Primary cultured neurons expressing AP-Nlg1, AP-LRRTM2, or AP-Nrx1b were surface-labeled with a high concentration (100 nM) of mSA-Alexa647 in Tyrode solution (15 mM D-glucose, 108 mM NaCl, 5 mM KCl, 2 mM ${\mathrm{MgCl}}_2$, 2 mM ${\mathrm{CaCl}}_2$, and 25 mM HEPES, pH 7.4) containing 1% globulin-free BSA (Sigma) for 10 min, rinsed and fixed with 4% PFA-0.2% glutaraldehyde in PBS for 10 min at room temperature. Before dSTORM acquisitions, the samples were incubated in a solution of PBS containing 1:1000 fluorescent beads (Tetraspec) used as markers for image registration. dSTORM imaging of cultured neurons was performed using an inverted motorized microscope (Nikon Ti-Eclipse, Japan) equipped with a $100\times /1.49$ NA PL-APO objective and a perfect focus system, allowing long acquisition in oblique illumination mode. Both the ensemble and single-molecule fluorescence were collected by using a quad-band dichroic filter (Di01-R405/488/561/635, Semrock, New York). The fluorescence was collected using a sensitive EMCCD (Evolve, Photometrics, Arizona). Single-molecule localization and reconstruction were performed online with automatic feedback control of the lasers using WaveTracer module, enabling optimal single-molecule density during the acquisition.³⁹ The acquisition and localization sequences were driven by MetaMorph software (Molecular Devices, California) in streaming mode at $50\text{frames}/\mathrm{s}$ (20-ms exposure time) using an area equal to or less than a $256\times 256\text{pixels}$ region of interest. dSTORM superresolution images were reconstructed from 40,000 frames.

4.5.

Image Reconstruction and Analysis

Image stacks were analyzed using a custom plugin running on MetaMorph software based on wavelet segmentation.^39,40 It allows reconstructing the superresolution images by summing the positions of localized single molecules into a single image and exporting files containing the spatial coordinates of each localization. Fluorescent beads (Tetraspec) were used as fiduciary markers for image registration.

4.6.

Protein Quantification Using Tessellation-Based Analysis

We used SR-Tesseler²⁴ to quantify the molecular organization of the three synaptic adhesion proteins. Single-molecule localization coordinates were used to compute a Voronoï tessellation in order to partition the image space in polygons of various sizes centered on each localized molecule.
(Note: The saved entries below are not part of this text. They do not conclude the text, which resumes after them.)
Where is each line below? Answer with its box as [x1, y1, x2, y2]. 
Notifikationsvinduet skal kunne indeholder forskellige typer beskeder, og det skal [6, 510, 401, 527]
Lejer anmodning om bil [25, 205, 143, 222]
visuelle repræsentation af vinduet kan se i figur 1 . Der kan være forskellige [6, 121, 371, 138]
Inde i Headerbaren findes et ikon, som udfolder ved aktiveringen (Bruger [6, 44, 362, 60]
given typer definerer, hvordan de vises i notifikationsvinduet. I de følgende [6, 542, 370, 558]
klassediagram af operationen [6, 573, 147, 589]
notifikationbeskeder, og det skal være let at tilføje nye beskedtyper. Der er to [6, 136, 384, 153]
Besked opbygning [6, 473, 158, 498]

Using this space-partitioning framework, first-rank densities ${\delta }_i^1$ of the molecules were computed²⁴ and density maps were generated by texturing the Voronoï polygons with ${\delta }_i^1$ values. Segmentations of the mSA-labeled AP-$\mathrm{Nrx}1\beta$ presynapses were performed by applying a threshold of twice the average density $\delta$ of the whole axonal region. Then subcluster organization of the $\mathrm{Nrx}1\beta$ distribution was obtained by applying a threshold of twice the average density of each presynapse. All selected neighboring molecules were merged together to segment presynapses and subclusters, and the size parameters were extracted by principal component analysis.

To determine the nanoscale organization of the three proteins, we first segmented the diffracted-limited low-resolution images using intensity-based thresholding in MetaMorph software. The neuronal regions $N$ were identified by segmenting the localizations inside those masks. All subsequent analyses were performed exclusively on the localizations belonging to $N$. For each protein, normalization of the density distribution was achieved by dividing the density ${\delta }_i^1$ of each molecule by the median ${\tilde{\delta }}^1$ of all ${\delta }_i^1$. The enrichment factor $R$ was defined as the ratio between the molecule density ${\delta }_i^1$ and the average density ${\delta }^N$ of the neuronal region. By varying $R$ (from 0 to 20), we determined enriched regions (for $R>0$) with a given area $A(R)$ and a number of localization $N(R)$. $A(R)$ reflects the surface occupation for ${\delta }_i^1\ge R\times {\delta }^N$ and $N(R)$ the number of localizations within this area.